It feels like just yesterday that Alex Cora was being introduced as the new Red Sox skipper, photographed powerfully striding across the Mass Pike on the David Ortiz Bridge, up to his new fiefdom, Fenway Park. He was young, a former Sox player from the 2007 championship team, friends with former teammate Dustin Pedroia, and a 14-year veteran of the game with a great reputation. Post-retirement, he’d gone on to become a well-respected analyst at ESPN and was fresh off coaching a ne’er-do-well franchise to their first World Series championship. He was to be the Red Sox’ first Latino manager, a youthful, enthusiastic symbol of a bright future. Players and fans alike could not have been more thrilled.
He delivered immediately: a franchise-record 108-win regular season, their 3rd consecutive division title, and the team breezed through the postseason. Or rather, bulldozed their way to their 4th championship in fifteen years. Everything was coming up Cora.

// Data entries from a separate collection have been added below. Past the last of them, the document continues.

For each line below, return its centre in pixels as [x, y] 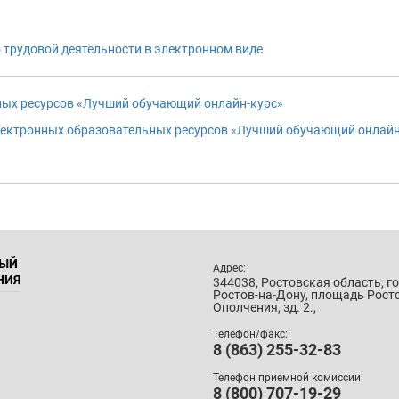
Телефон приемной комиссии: [288, 377]
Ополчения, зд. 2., [265, 307]
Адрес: [229, 268]
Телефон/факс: [250, 334]

The second season wasn’t nearly as successful, but the Sox still managed to eke out a winning record. Many of Cora’s managerial decisions ranged from questionable to confounding, but much of the team’s dissolution could be chalked up to injuries and a lack of new acquisitions. The Benintendi leadoff experiment, for example, was a frustrating failure that dragged on for far too long, but there was only so much Cora could do with a revolving door of Triple-A bullpen pitchers and a skeleton crew for a starting rotation.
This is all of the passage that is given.